Request Review of draft-ietf-ipfix-flow-selection-tech
Requested revision No specific revision (document currently at 18)
Type Last Call Review
Team Security Area Directorate (secdir)
Deadline 2012-04-11
Requested 2012-04-03
Authors Salvatore D'Antonio , Tanja Zseby , Christian Henke , Lorenzo Peluso
I-D last updated 2012-04-11
Completed reviews Secdir Last Call review of -?? by Dan Harkins
Assignment Reviewer Dan Harkins
State Completed
Request Last Call review on draft-ietf-ipfix-flow-selection-tech by Security Area Directorate Assigned
Completed 2012-04-11
review-ietf-ipfix-flow-selection-tech-secdir-lc-harkins-2012-04-11-00
  Hello,

  I have reviewed this document as part of the security directorate's
ongoing effort to review all IETF documents being processed by the
IESG.  These comments were written primarily for the benefit of the
security area directors.  Document editors and WG chairs should treat
these comments just like any other last call comments.
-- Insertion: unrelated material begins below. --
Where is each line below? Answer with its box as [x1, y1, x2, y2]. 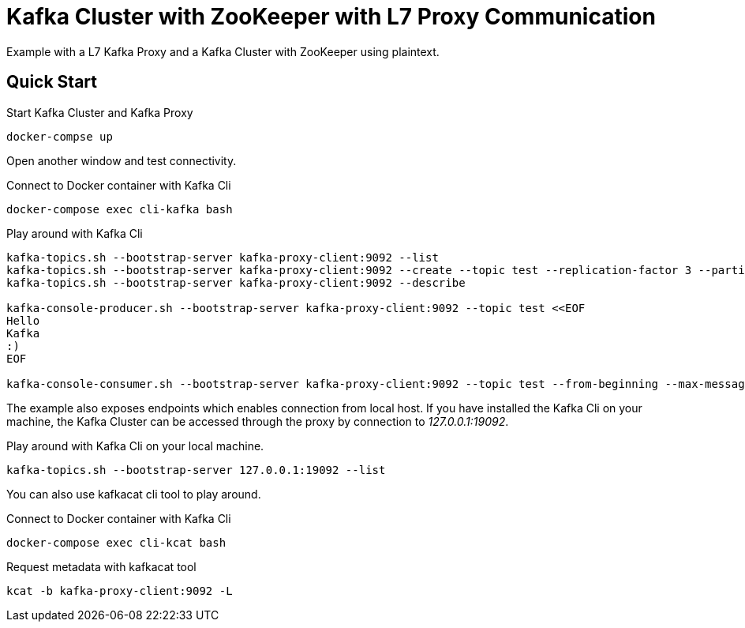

  This draft describes techniques to select flows which are sets of
packets with some common characteristics. The authors have accurately
identified what constitutes an attack-- an adversary having the ability
to influence flow selection-- and the Security Considerations give
a couple examples of this. They seem fine.

  There is reference to a paper "[GoRe07]" which does not appear in the
References and seems to give advice that I think is wrong: use a strong
cryptographically strong random number generator to thwart an attack in
which parameters of time-based sampling are discovered to predict the
selection decision. This attack can be thwarted by using a value that
the adversary cannot predict (sort of like an IV for CBC mode) instead
of a cryptographically strong random number. That leaves the random
number pool to applications that really need it (like a key exchange
that does a Diffie-Hellman). I suggest removing the reference to the
un-referenced paper and mention a weaker requirement to thwart that
attack.

  regards,

  Dan.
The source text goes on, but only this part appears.